▽

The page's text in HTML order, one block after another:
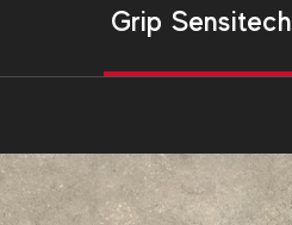
Grip Sensitech
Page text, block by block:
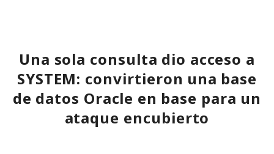
vigilar la actividad de las cuentas por accesos desde
dispositivos desconocidos.
Una sola consulta dio acceso a
SYSTEM: convirtieron una base
de datos Oracle en base para un
ataque encubierto
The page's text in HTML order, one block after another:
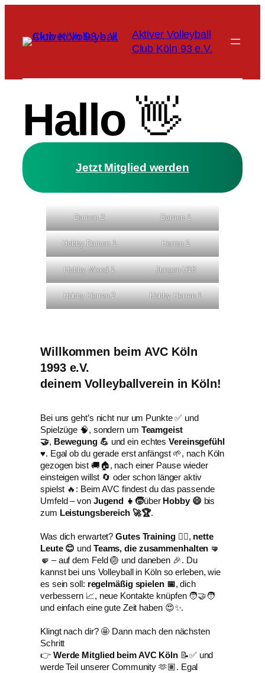
springen
Aktiver Volleyball
Club Köln 93 e.V.
Hallo 👋
Jetzt Mitglied werden
Damen 2 Damen 1
Hobby Damen 1 Herren 1
Hobby Mixed 1 Jungen U18
Hobby Herren 2 Hobby Herren 1
Willkommen beim AVC Köln
1993 e.V.
deinem Volleyballverein in Köln!
Bei uns geht’s nicht nur um Punkte ✅ und
Spielzüge 🧠, sondern um Teamgeist
🤝, Bewegung 💪 und ein echtesVereinsgefühl
♥️. Egal ob du gerade erst anfängst 🌱, nach Köln
gezogen bist 🚚🏠, nach einer Pause wieder
einsteigen willst 🔄 oder schon länger aktiv
spielst 🔥: Beim AVC findest du das passende
Umfeld – von Jugend 👧🧒über Hobby 😄 bis
zum Leistungsbereich 🚀🏆.
Was dich erwartet?Gutes Training 🏋️‍♀️, nette
Leute 😊 und Teams, die zusammenhalten 🤜
🤛 – auf dem Feld 🏐 und daneben 🎉. Du
kannst bei uns Volleyball in Köln so erleben, wie
es sein soll: regelmäßig spielen 📅, dich
verbessern 📈, neue Kontakte knüpfen 🧑‍🤝‍🧑
und einfach eine gute Zeit haben 😍✨.
Klingt nach dir? 🤩 Dann mach den nächsten
Schritt
👉 Werde Mitglied beim AVC Köln 📝✅ und
werde Teil unserer Community 🫶🏽. Egal
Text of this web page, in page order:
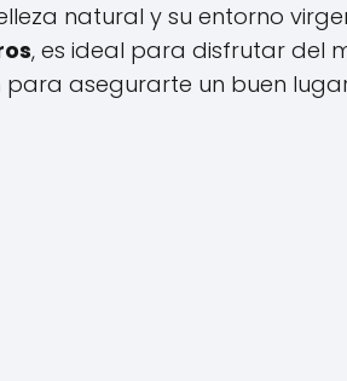
natural y su entorno
, es ideal para disfrutar del
para asegurarte un buen
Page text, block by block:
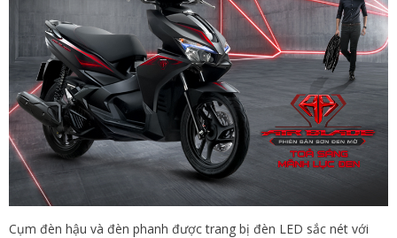
Cụm đèn hậu và đèn phanh được trang bị đèn LED sắc nét với
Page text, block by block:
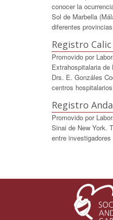
conocer la
Sol de Marbella
diferentes
Registro Calic
Promovido por
Extrahospitalaria
Drs. E. Gonzáles
centros
Registro
Promovido por
Sinai de New York.
entre
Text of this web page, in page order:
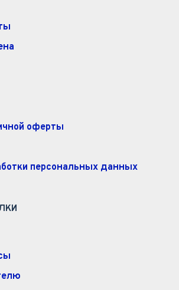
оферты
персональных данных
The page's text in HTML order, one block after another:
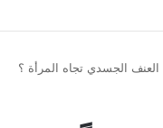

△

**Prompt:**
Reproduce every line of the material precisely, omitting its pictures.

**Response to this task:**
The page's text in HTML order, one block after another:
Grip Sensitech
Page text, block by block:
vigilar la actividad de las cuentas por accesos desde
dispositivos desconocidos.
Una sola consulta dio acceso a
SYSTEM: convirtieron una base
de datos Oracle en base para un
ataque encubierto
The page's text in HTML order, one block after another:
springen
Aktiver Volleyball
Club Köln 93 e.V.
Hallo 👋
Jetzt Mitglied werden
Damen 2 Damen 1
Hobby Damen 1 Herren 1
Hobby Mixed 1 Jungen U18
Hobby Herren 2 Hobby Herren 1
Willkommen beim AVC Köln
1993 e.V.
deinem Volleyballverein in Köln!
Bei uns geht’s nicht nur um Punkte ✅ und
Spielzüge 🧠, sondern um Teamgeist
🤝, Bewegung 💪 und ein echtesVereinsgefühl
♥️. Egal ob du gerade erst anfängst 🌱, nach Köln
gezogen bist 🚚🏠, nach einer Pause wieder
einsteigen willst 🔄 oder schon länger aktiv
spielst 🔥: Beim AVC findest du das passende
Umfeld – von Jugend 👧🧒über Hobby 😄 bis
zum Leistungsbereich 🚀🏆.
Was dich erwartet?Gutes Training 🏋️‍♀️, nette
Leute 😊 und Teams, die zusammenhalten 🤜
🤛 – auf dem Feld 🏐 und daneben 🎉. Du
kannst bei uns Volleyball in Köln so erleben, wie
es sein soll: regelmäßig spielen 📅, dich
verbessern 📈, neue Kontakte knüpfen 🧑‍🤝‍🧑
und einfach eine gute Zeit haben 😍✨.
Klingt nach dir? 🤩 Dann mach den nächsten
Schritt
👉 Werde Mitglied beim AVC Köln 📝✅ und
werde Teil unserer Community 🫶🏽. Egal
Text of this web page, in page order:
natural y su entorno
, es ideal para disfrutar del
para asegurarte un buen
Page text, block by block:
Cụm đèn hậu và đèn phanh được trang bị đèn LED sắc nét với
Page text, block by block:
conocer la
Sol de Marbella
diferentes
Registro Calic
Promovido por
Extrahospitalaria
Drs. E. Gonzáles
centros
Registro
Promovido por
Sinai de New York.
entre
Text of this web page, in page order:
оферты
персональных данных
The page's text in HTML order, one block after another:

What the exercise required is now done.